Device Support

Enhanced Definition

Device Support refers to the collection of software components within the z/OS operating system that enable it to recognize, control, and communicate with various I/O devices, such as DASD, tape drives, printers, and network adapters. It translates high-level I/O requests from applications and the operating system into device-specific commands, managing the intricate details of hardware interaction. In the z/OS environment, Device Support refers to the comprehensive set of software components and services that enable the operating system to recognize, control, and communicate with attached hardware devices. It translates high-level application requests into low-level device-specific commands, managing I/O operations and ensuring data integrity and system availability.

Key Characteristics

- Device Drivers: Specific software modules (often part of the operating system kernel or loadable modules) designed to interface with particular types or models of I/O devices, handling their unique command sets and protocols.
- I/O Configuration: Defined through tools like HCD (Hardware Configuration Definition), which creates an IOCDS (I/O Configuration Data Set) that describes the installed I/O devices, their channels, control units, and addresses.
- Channel Programs: Device support software constructs Channel Command Words (CCWs) and Channel Programs that are executed by the Channel Subsystem to perform actual I/O operations.
- Interrupt Handling: Manages and processes I/O interrupts generated by devices upon completion of an operation or in case of an error, allowing the CPU to efficiently multitask.
- Error Recovery: Includes mechanisms for detecting, reporting, and attempting recovery from I/O errors, enhancing system reliability and data integrity.
- Dynamic I/O: Provides the capability to add, remove, or modify I/O devices and their configurations without requiring a full IPL (Initial Program Load) of the operating system.

Use Cases

- Data Storage Access: Enabling applications (e.g., COBOL programs, DB2) to read from and write to DASD volumes (e.g., IBM DS8000) for data storage and retrieval.
- Backup and Archiving: Facilitating the use of tape drives for creating backups, archiving historical data, and migrating data between systems.
- Printing and Output Management: Controlling printers (local or network-attached) for generating reports, invoices, and other hardcopy output, often managed by JES (Job Entry Subsystem).
- Network Communication: Supporting OSA (Open Systems Adapter) cards to enable TCP/IP and SNA network connectivity for applications like CICS, IMS, and z/OS UNIX System Services.
- Console Operations: Managing console devices (e.g., HMC, 3270 terminals) for system operators to monitor system status, issue commands, and respond to messages.

Related Concepts

Device Support is fundamental to the I/O Subsystem of z/OS, acting as the crucial interface between the logical requests of the operating system and the physical Channel Subsystem and hardware.

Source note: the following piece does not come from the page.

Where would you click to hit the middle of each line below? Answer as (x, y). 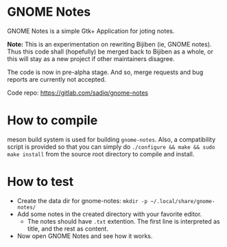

It relies on the HCD tool for defining the I/O configuration and works in conjunction with Access Methods (like VSAM, QSAM, BSAM) to provide a structured way for programs to perform I/O operations. Without robust device support, z/OS would be unable to interact with any external hardware, rendering the system inoperable.

Best Practices:

Maintain Current HCD Definitions: Regularly review and update HCD definitions to accurately reflect the physical I/O configuration, ensuring optimal performance and avoiding configuration mismatches.
Utilize Dynamic I/O: Leverage Dynamic I/O capabilities to implement configuration changes (e.g., adding new DASD, reconfiguring paths) without disruptive IPLs, minimizing downtime.
Apply PTFs and APARs: Ensure that relevant Program Temporary Fixes (PTFs) and Authorized Program Analysis Reports (APARs) related to device support are applied to address known issues and enhance stability or performance.
Monitor I/O Performance: Regularly monitor I/O metrics (e.g., response times, queue depths, error rates) using tools like RMF to identify bottlenecks or issues with device performance and configuration.
Plan for Redundancy: Design I/O paths with redundancy (e.g., multiple channels, control units, paths to devices) to ensure high availability and fault tolerance in case of hardware failures.